Un personnage impénétrable

On ne peut nier aujourd’hui que l’Afrique du Sud reste un des champions du monde des inégalités sociales, que la corruption s’y accroche, que la violence y fait rage, que le sida – que Mandela a longtemps ne pas voulu voir – y sévit comme rarement, que le chômage et la pauvreté y perdurent, que la grande majorité des terres appartient toujours aux Blancs, et que l’ANC y ait dans tout cela une grande part de responsabilité. Les uns, comme André Brink, regretteront que Mandela soit parti trop tôt, et irrémédiablement, au terme d’un seul mandat en 1999. D’autres souligneront que par trop grand souci de compromis au moment des négociations constitutionnelles, il a écarté tout changement radical en matière économique et sociale. Tous reconnaîtront toutefois que le transfert en douceur du pouvoir à une majorité sur le mode démocratique aura constitué une révolution atypique. Reste que l’homme qui a tendu la main à ses pires ennemis, qui a su être attentif à tous et à chacun au point de ne pas aimer dire je, qui a aimé la vie jusqu’à épouser, à 80 ans, Graça Machel, la veuve de l’ex-président du Mozambique, a jusqu’au bout constitué une énigme sous son masque souriant pour bon nombre de ses proches.
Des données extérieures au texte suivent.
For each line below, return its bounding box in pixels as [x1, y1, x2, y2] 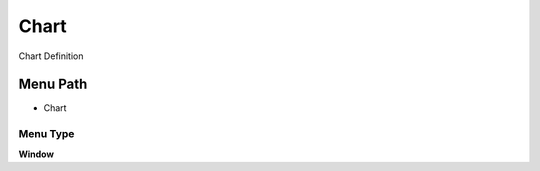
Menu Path [18, 76, 88, 93]
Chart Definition [18, 50, 84, 62]
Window [18, 148, 55, 160]
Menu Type [18, 127, 75, 141]
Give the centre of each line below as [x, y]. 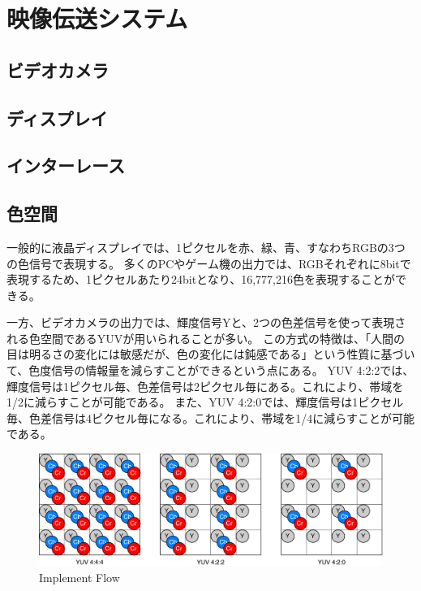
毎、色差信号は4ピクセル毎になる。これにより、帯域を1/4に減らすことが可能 [210, 417]
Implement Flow [79, 577]
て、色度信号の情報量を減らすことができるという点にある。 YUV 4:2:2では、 [210, 370]
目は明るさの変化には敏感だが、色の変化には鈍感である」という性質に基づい [211, 354]
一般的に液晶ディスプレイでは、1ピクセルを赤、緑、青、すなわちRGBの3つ [206, 247]
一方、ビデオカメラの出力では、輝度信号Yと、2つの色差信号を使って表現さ [206, 322]
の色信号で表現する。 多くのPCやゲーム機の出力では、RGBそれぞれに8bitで [209, 263]
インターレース [66, 165]
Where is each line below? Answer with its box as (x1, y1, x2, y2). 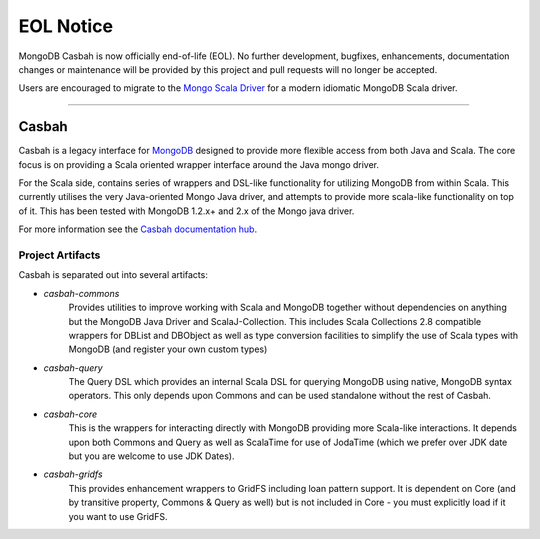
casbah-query (43, 361, 104, 374)
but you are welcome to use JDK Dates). (68, 450, 235, 462)
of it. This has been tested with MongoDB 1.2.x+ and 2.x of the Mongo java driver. (18, 205, 355, 217)
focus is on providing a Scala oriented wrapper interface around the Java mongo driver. (18, 158, 380, 170)
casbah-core (43, 408, 98, 420)
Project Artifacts (18, 248, 101, 262)
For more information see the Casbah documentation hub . (18, 223, 258, 235)
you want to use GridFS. (68, 510, 168, 522)

Parfois rousseauiste, mais d’une discipline de fer avec lui-même, Mandela est resté pour l’essentiel un personnage impénétrable. On peut le concevoir. L’homme a été très marqué par son emprisonnement et par un traumatisme irréparable : «Etre resté 27 ans sans voir ses enfants est une expérience terrible», a-t-il confié. En concluant, bien après sa libération : «Je suis toujours en prison.»